**TASK**
Transcribe the entries that come next exactly, but not the pictures they contain.

┌─ EXTRACTED MATERIAL

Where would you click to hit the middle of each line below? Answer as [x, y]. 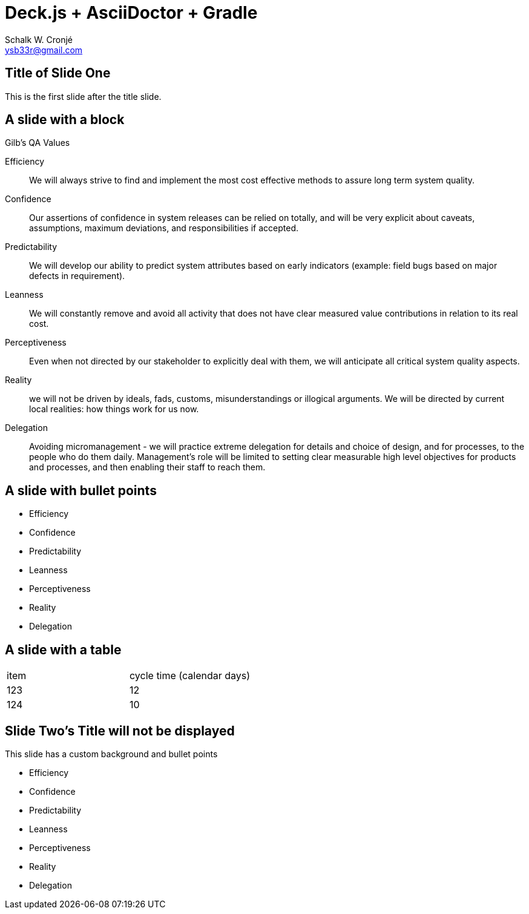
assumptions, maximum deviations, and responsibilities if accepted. [164, 228]
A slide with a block [65, 120]
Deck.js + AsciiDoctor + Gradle [131, 13]
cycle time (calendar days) [190, 676]
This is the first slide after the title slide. [83, 96]
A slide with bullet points [81, 490]
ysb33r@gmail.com [44, 50]
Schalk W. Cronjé [39, 39]
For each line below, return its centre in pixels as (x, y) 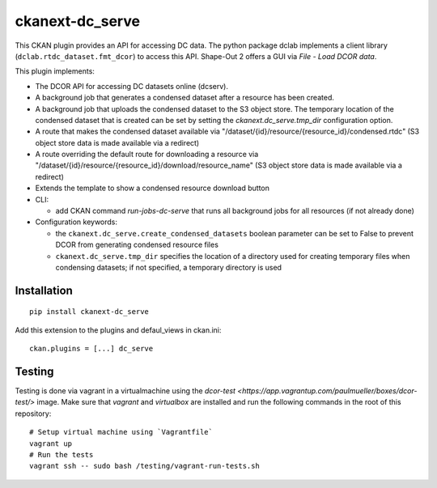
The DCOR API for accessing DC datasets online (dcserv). (132, 86)
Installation (44, 290)
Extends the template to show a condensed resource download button (153, 188)
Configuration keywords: (76, 222)
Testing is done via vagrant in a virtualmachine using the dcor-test (125, 391)
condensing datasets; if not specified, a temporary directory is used (169, 267)
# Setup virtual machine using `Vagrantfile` (121, 432)
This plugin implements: (55, 71)
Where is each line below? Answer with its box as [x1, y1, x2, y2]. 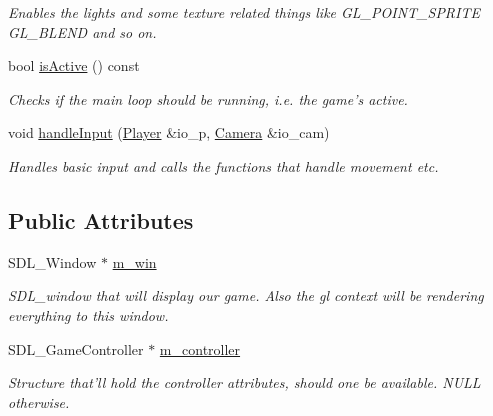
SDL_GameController [8, 338, 144, 359]
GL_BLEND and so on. [8, 21, 157, 42]
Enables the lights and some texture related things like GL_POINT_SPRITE [8, 2, 480, 22]
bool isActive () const [8, 55, 140, 76]
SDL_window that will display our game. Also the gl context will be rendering [8, 285, 484, 306]
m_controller [159, 338, 241, 359]
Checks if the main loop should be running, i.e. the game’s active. [8, 88, 408, 109]
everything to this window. [8, 304, 169, 325]
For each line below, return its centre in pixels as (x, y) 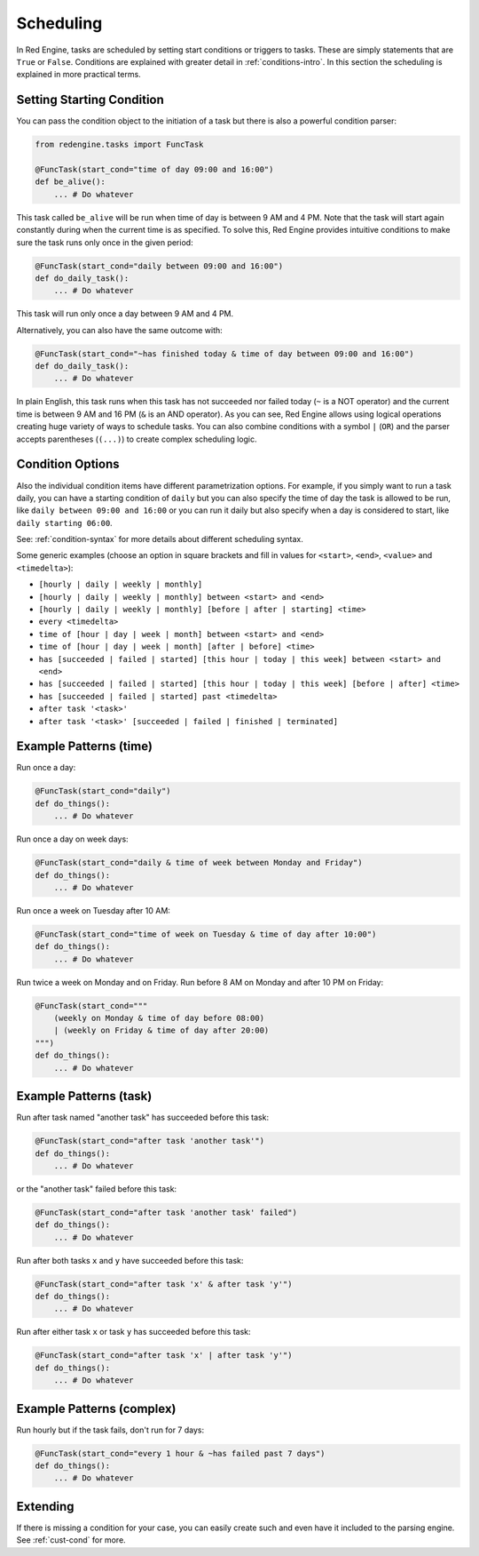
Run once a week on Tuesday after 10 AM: (93, 910)
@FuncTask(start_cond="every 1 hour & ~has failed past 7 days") (180, 1453)
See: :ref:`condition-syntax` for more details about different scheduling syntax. (160, 539)
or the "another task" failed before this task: (97, 1189)
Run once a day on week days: (72, 839)
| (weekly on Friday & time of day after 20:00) (161, 1030)
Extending (45, 1506)
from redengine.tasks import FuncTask (119, 145)
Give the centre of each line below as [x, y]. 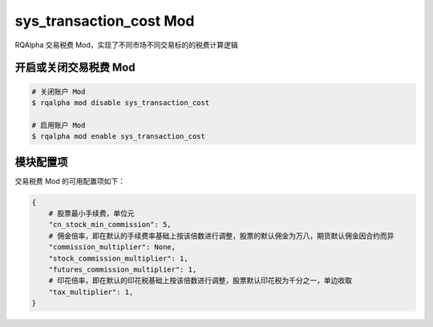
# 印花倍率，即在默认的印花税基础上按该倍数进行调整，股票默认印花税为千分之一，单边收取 [200, 281]
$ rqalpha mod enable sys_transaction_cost [119, 137]
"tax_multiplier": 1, [91, 292]
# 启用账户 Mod [59, 125]
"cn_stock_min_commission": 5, [110, 225]
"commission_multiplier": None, [112, 247]
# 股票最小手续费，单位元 [92, 213]
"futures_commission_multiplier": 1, [123, 269]
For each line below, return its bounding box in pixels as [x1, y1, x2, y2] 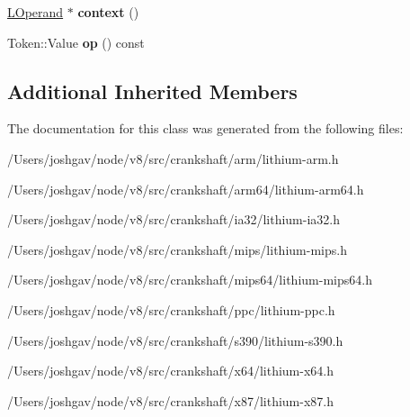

└─

**RESULT**
Where would you click to hit the middle of each line below? Answer as [x, y]. 
assumptions, maximum deviations, and responsibilities if accepted. [164, 228]
A slide with a block [65, 120]
Deck.js + AsciiDoctor + Gradle [131, 13]
cycle time (calendar days) [190, 676]
This is the first slide after the title slide. [83, 96]
A slide with bullet points [81, 490]
ysb33r@gmail.com [44, 50]
Schalk W. Cronjé [39, 39]
For each line below, return its centre in pixels as (x, y) 
The DCOR API for accessing DC datasets online (dcserv). (132, 86)
Installation (44, 290)
Extends the template to show a condensed resource download button (153, 188)
Configuration keywords: (76, 222)
Testing is done via vagrant in a virtualmachine using the dcor-test (125, 391)
condensing datasets; if not specified, a temporary directory is used (169, 267)
# Setup virtual machine using `Vagrantfile` (121, 432)
This plugin implements: (55, 71)
Where is each line below? Answer with its box as [x1, y1, x2, y2]. 
SDL_GameController [8, 338, 144, 359]
GL_BLEND and so on. [8, 21, 157, 42]
Enables the lights and some texture related things like GL_POINT_SPRITE [8, 2, 480, 22]
bool isActive () const [8, 55, 140, 76]
SDL_window that will display our game. Also the gl context will be rendering [8, 285, 484, 306]
m_controller [159, 338, 241, 359]
Checks if the main loop should be running, i.e. the game’s active. [8, 88, 408, 109]
everything to this window. [8, 304, 169, 325]
For each line below, return its centre in pixels as (x, y) 
Run once a week on Tuesday after 10 AM: (93, 910)
@FuncTask(start_cond="every 1 hour & ~has failed past 7 days") (180, 1453)
See: :ref:`condition-syntax` for more details about different scheduling syntax. (160, 539)
or the "another task" failed before this task: (97, 1189)
Run once a day on week days: (72, 839)
| (weekly on Friday & time of day after 20:00) (161, 1030)
Extending (45, 1506)
from redengine.tasks import FuncTask (119, 145)
Give the centre of each line below as [x, y]. 
# 印花倍率，即在默认的印花税基础上按该倍数进行调整，股票默认印花税为千分之一，单边收取 [200, 281]
$ rqalpha mod enable sys_transaction_cost [119, 137]
"tax_multiplier": 1, [91, 292]
# 启用账户 Mod [59, 125]
"cn_stock_min_commission": 5, [110, 225]
"commission_multiplier": None, [112, 247]
# 股票最小手续费，单位元 [92, 213]
"futures_commission_multiplier": 1, [123, 269]
For each line below, return its bounding box in pixels as [x1, y1, x2, y2] 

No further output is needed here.